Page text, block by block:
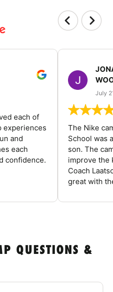
each of
experiences
and
each
confidence.
July
The Nike
School was
son. The
improve the
Coach
great with
QUESTIONS &
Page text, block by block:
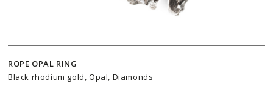
ROPE OPAL RING
Black rhodium gold, Opal, Diamonds
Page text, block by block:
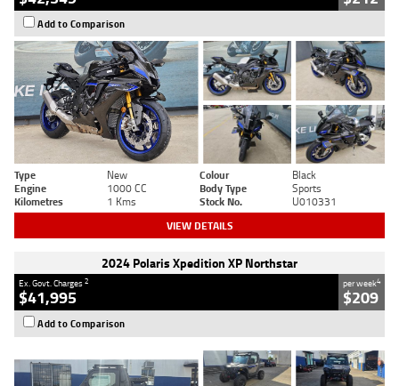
::::::
**Problem statement:** All of the entries above should be duplicated exactly, except for the pictures.

**Result:**
Page text, block by block:
each of
experiences
and
each
confidence.
July
The Nike
School was
son. The
improve the
Coach
great with
QUESTIONS &
Page text, block by block:
ROPE OPAL RING
Black rhodium gold, Opal, Diamonds
Page text, block by block:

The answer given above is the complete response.